§ **ASSIGNMENT**
When the string "would" appears in a line of the records, show the whole line.

** AVAILABLE DATA follows **

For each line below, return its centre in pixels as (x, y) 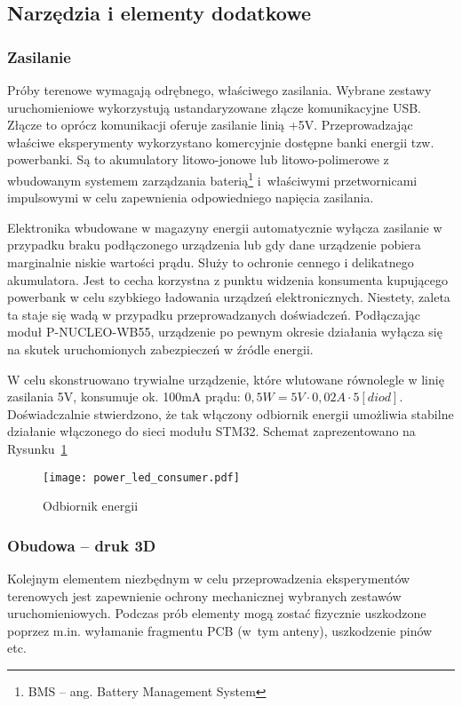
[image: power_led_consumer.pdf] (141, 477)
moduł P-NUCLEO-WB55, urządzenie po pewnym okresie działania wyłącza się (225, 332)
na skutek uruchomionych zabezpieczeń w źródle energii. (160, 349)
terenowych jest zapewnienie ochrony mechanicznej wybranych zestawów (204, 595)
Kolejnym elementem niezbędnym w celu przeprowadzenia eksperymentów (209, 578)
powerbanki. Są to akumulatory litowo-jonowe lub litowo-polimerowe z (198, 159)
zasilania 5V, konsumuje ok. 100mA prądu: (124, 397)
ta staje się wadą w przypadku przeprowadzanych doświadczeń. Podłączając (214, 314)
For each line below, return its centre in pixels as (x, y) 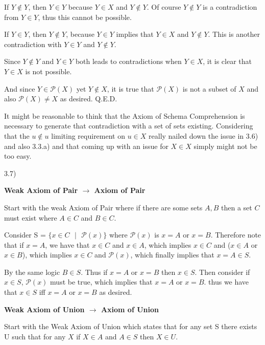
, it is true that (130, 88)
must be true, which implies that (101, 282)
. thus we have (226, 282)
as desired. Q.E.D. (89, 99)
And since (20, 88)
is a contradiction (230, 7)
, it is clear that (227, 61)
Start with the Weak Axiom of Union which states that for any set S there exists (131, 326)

** End of AVAILABLE DATA **
** AVAILABLE DATA follows **

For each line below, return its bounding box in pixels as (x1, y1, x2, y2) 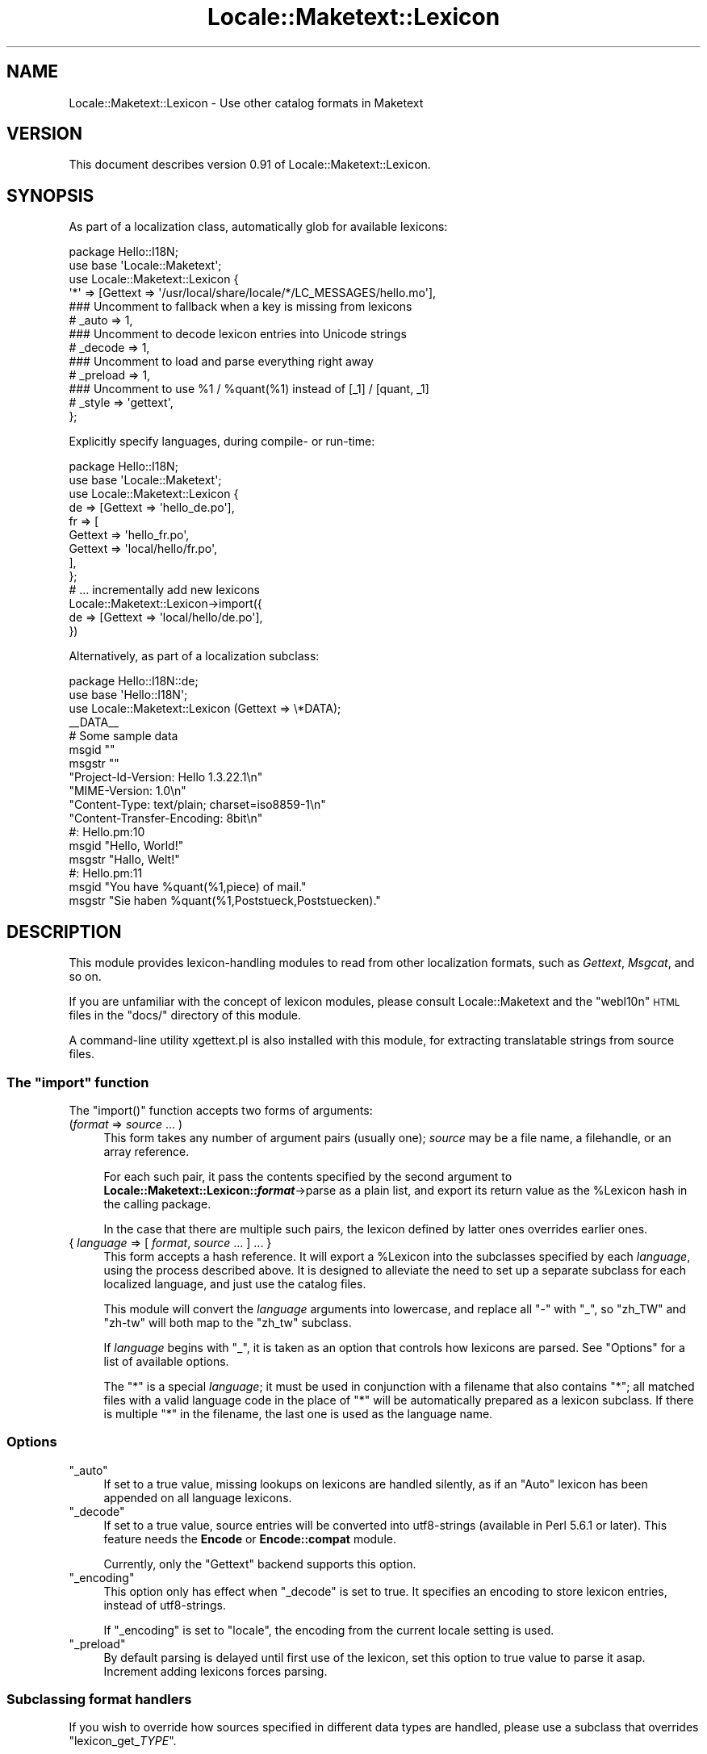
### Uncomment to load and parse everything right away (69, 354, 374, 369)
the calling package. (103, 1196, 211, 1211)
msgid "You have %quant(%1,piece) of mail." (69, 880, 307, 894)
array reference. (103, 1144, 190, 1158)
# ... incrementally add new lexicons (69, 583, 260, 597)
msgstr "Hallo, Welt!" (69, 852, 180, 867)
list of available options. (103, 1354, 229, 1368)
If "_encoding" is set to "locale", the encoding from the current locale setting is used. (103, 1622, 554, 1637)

** End of AVAILABLE DATA **
** AVAILABLE DATA follows **

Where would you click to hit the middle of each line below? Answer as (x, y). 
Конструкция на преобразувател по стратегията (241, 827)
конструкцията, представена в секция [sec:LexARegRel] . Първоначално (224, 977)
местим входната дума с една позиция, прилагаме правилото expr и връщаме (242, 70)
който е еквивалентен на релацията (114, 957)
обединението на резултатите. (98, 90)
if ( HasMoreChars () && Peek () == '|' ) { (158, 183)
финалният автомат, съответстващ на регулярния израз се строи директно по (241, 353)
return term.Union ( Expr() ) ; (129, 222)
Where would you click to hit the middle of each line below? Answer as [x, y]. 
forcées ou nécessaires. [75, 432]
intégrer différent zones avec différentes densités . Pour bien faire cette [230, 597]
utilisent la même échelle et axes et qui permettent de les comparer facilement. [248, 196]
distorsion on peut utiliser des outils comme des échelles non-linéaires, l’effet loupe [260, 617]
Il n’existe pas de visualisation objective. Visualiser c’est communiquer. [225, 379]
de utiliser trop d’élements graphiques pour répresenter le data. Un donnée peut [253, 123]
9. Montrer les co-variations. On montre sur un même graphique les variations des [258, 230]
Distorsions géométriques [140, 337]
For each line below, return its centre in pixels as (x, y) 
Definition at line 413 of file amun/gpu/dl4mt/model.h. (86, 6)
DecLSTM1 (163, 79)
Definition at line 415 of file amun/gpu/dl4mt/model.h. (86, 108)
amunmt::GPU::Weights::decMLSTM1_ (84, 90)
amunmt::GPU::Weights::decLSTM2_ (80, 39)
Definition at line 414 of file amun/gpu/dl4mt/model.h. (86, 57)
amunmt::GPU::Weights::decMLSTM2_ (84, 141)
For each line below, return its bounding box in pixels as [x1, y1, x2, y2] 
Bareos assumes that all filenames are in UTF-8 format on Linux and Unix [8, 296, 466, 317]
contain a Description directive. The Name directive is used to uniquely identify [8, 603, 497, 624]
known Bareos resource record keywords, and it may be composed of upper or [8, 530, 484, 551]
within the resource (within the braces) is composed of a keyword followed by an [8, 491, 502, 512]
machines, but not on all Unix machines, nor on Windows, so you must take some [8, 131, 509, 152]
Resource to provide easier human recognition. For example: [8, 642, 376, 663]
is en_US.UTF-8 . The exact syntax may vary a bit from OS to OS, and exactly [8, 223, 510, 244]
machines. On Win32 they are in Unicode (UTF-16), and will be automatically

** End of AVAILABLE DATA **

§ **SOLUTION TO THIS PROBLEM**
Where would you click to hit the middle of each line below? Answer as (x, y). 
Where would you click to hit the middle of each line below? Answer as [x, y]. 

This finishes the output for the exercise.